024_add_drop_pub.pl might fail due to deadlock

From: Alexander Lakhin <exclusion(at)gmail(dot)com>
To: pgsql-hackers <pgsql-hackers(at)postgresql(dot)org>
Subject: 024_add_drop_pub.pl might fail due to deadlock
Date: 2025-07-05 16:00:00
Message-ID: bab95e12-6cc5-4ebb-80a8-3e41956aa297@gmail.com
Views: Whole Thread | Raw Message | Download mbox | Resend email
Thread:
Lists: pgsql-hackers

Hello hackers,

The recent buildfarm failure [1] on REL_15_STABLE with the following
diagnostics:
# Looks like your test exited with 29 just after 1.
t/024_add_drop_pub.pl ..............
Dubious, test returned 29 (wstat 7424, 0x1d00)

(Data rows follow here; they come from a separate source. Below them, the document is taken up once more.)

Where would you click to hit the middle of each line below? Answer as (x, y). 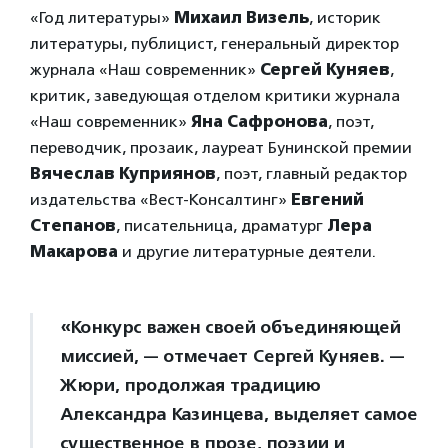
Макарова (76, 251)
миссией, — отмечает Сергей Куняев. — (232, 356)
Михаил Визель (241, 17)
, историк (345, 17)
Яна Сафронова (259, 121)
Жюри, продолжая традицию (190, 385)
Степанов (73, 225)
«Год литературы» (102, 17)
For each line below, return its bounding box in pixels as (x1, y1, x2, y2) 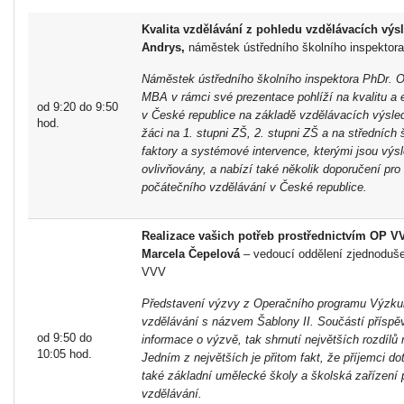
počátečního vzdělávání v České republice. (142, 179, 367, 194)
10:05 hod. (37, 346, 92, 361)
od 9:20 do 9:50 (37, 99, 118, 114)
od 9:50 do (37, 330, 92, 344)
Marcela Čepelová (142, 246, 240, 261)
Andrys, (142, 40, 188, 54)
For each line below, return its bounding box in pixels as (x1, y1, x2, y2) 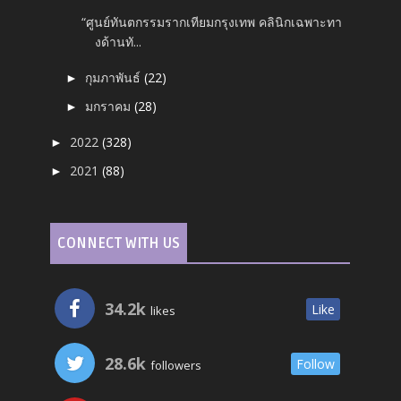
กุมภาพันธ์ (85, 68, 145, 86)
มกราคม (85, 98, 135, 115)
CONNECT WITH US (57, 235, 181, 253)
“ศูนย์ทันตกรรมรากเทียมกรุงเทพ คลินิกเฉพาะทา (81, 13, 343, 31)
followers (148, 357, 202, 374)
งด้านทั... (95, 33, 142, 51)

pgsql.build/src/test/subscription/tmp_check/log/regress_log_024_add_drop_pub
[21:01:34.406](16.501s) ok 1 - check initial data is copied to subscriber
error running SQL: 'psql:<stdin>:1: ERROR:  deadlock detected
DETAIL:  Process 219632 waits for ExclusiveLock on relation 6000 of database 0; blocked by process 218369.
Process 218369 waits for AccessShareLock on object 16387 of class 6100 of database 0; blocked by process 219632.
HINT:  See server log for query details.'
while running 'psql -XAtq -d port=14957 host=/home/bf/bf-build/petalura/tmp/bGI6HuRtfa dbname='postgres' -f - -v
ON_ERROR_STOP=1' with sql 'ALTER SUBSCRIPTION tap_sub DROP PUBLICATION tap_pub_1' at
/home/bf/bf-build/petalura/REL_15_STABLE/pgsql.build/../pgsql/src/test/perl/PostgreSQL/Test/Cluster.pm line 1951.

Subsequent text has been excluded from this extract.